As we arrive at the method, we discover the functions of the boycott are actually very simple to explain. This may come as no surprise as it has happened innumerable times in the past and recurs regularly in daily events all over the world. The only novelty in this regard is the application to our political context – otherwise it is thoroughly unoriginal.

In a discussion of how a boycott is to operate we may touch on a few particulars. Initially we may note that more political activism is required in abstaining and removing oneself from this system than accepting the default, reputed “participatory democracy.” This is only another proof of the true nature of our political system as designed to defuse and stabilize all political uncertainty in its diverse members. It acts to suppress individuated enunciation and compels conformity to preordained party line. Alternatively when we opt out of this system only then do we begin to participate in politics; specifically each issue is not thought out a priori (by the party) but must be contemplated and disposed of by the individual. Thus to the degree that our representative-democracy depends on participation this increases the status of democracy in the USA where parties may form freely among interested groups and people are not automatic in their political affiliation or thought.

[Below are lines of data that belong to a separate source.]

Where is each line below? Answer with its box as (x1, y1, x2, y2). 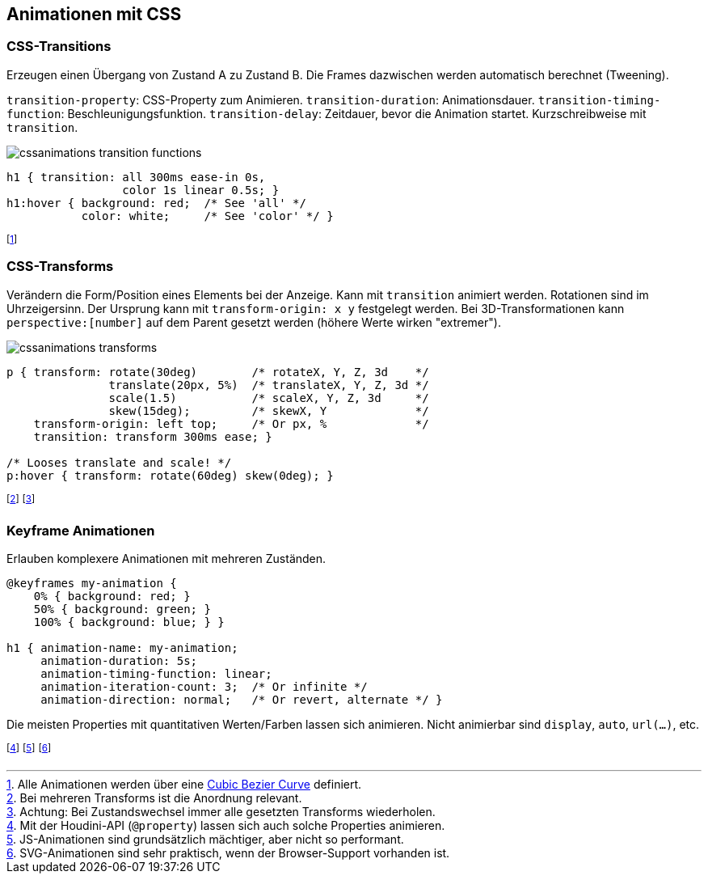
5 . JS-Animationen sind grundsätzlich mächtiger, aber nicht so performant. (6, 831, 404, 846)
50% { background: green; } (33, 602, 211, 616)
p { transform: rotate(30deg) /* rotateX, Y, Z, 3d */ (6, 365, 429, 379)
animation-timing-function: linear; (40, 666, 272, 680)
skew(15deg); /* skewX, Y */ (108, 404, 429, 417)
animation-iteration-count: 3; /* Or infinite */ (40, 679, 368, 693)
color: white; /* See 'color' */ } (81, 209, 334, 222)
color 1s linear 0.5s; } (122, 183, 280, 197)
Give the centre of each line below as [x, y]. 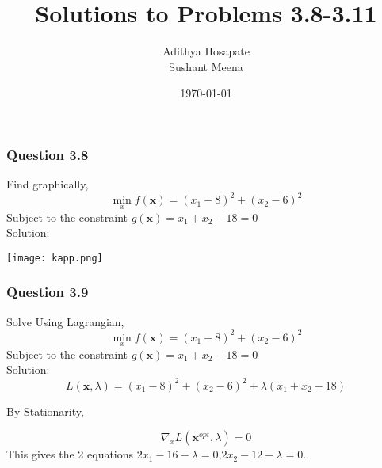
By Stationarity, [45, 411]
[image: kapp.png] [55, 258]
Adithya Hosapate [206, 51]
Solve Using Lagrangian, [65, 321]
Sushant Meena [206, 66]
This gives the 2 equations [70, 454]
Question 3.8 [48, 154]
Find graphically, [48, 184]
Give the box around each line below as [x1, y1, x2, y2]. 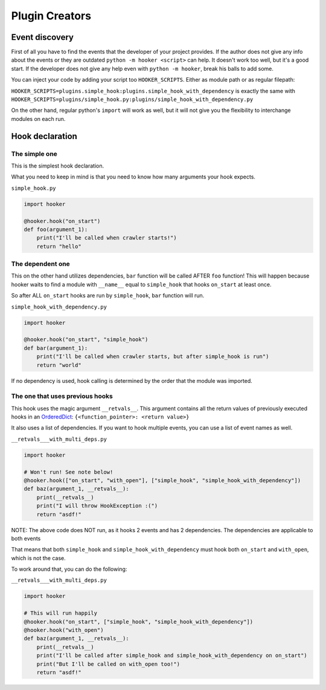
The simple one [11, 149, 57, 158]
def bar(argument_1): [24, 345, 88, 351]
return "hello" [36, 242, 81, 250]
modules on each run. [11, 115, 66, 122]
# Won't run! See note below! [24, 469, 113, 475]
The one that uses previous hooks [11, 392, 113, 400]
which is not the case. [11, 554, 66, 562]
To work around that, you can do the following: [11, 565, 127, 573]
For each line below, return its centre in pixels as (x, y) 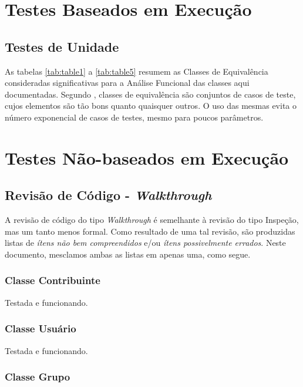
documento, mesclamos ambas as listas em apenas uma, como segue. (128, 254)
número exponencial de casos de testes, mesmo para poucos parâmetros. (134, 117)
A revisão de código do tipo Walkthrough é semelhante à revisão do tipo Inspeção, (152, 220)
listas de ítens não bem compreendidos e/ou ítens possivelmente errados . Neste (145, 243)
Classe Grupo (38, 377)
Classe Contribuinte (53, 280)
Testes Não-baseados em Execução (147, 157)
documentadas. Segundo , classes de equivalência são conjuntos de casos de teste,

In the same way that Mahatma Gandhi and Martin Luther King Jr. saw non-violence as exactly not a passive response, the act of non-voting is a form of political fasting that is in no way a passive act. One fine example of function and success may be seen in the way that American-Iranian journalist Roxana Saberi has only days past won a hearing for appeal with the Revolutionary Court via a hunger strike. The essential operation performed is the same we advocate: an individual’s non-compliance by civil disobedience. We see enacted here the method of combating a large bureaucratic structure such as a government or corporation. It is a framework within which an individual may freely question or criticize these entities (its creation by our hands is a prerequisite for the freedom to challenge such institutions).

Finally we may say of the mode of its implementation that this boycott will spread across America exactly as a stormy cloud rolls over the land. In its locomotion, through osmosis and diffusion of matter, down to the atom and the outer rings of the electron, the appropriate elements will gather, catalyst will be reached and change will occur. The current conditions have prepared the way for such transmogrification in the frustration people feel toward the world built around them. And so our movement will be the cold front that blows over the hot tropic of seething discontent in America that prevails today.

Others that have lost hope will wait and see (the first will be their example). Detractors and zealots of the system may never see. But what is signally important is that everyone has held hope if only once in their lives for a change (we see recent success in Obama’s rhetoric); they all remember this if their mind is called to it, such that it has already happened in their minds once before and is not so hard to imagine it happening again.

The world is old, exhausted under the weight of its debasement, and so is used up. This does not mean we cannot be in our own selves pure, even as all the rest around us is bent on our being dragged down with them. We seek to settle a rupture between ourselves and the political measures under which we live. We leave as unanswered in this endeavor one last question of preeminence: Can people be brought together to this end? This will be taken up next time in greater detail, but briefly we may say that people will find common ground only in an apolitical party.

We seek to sway a body to move. We see a finger twitch in this inquiry. We will wait to see what else moves.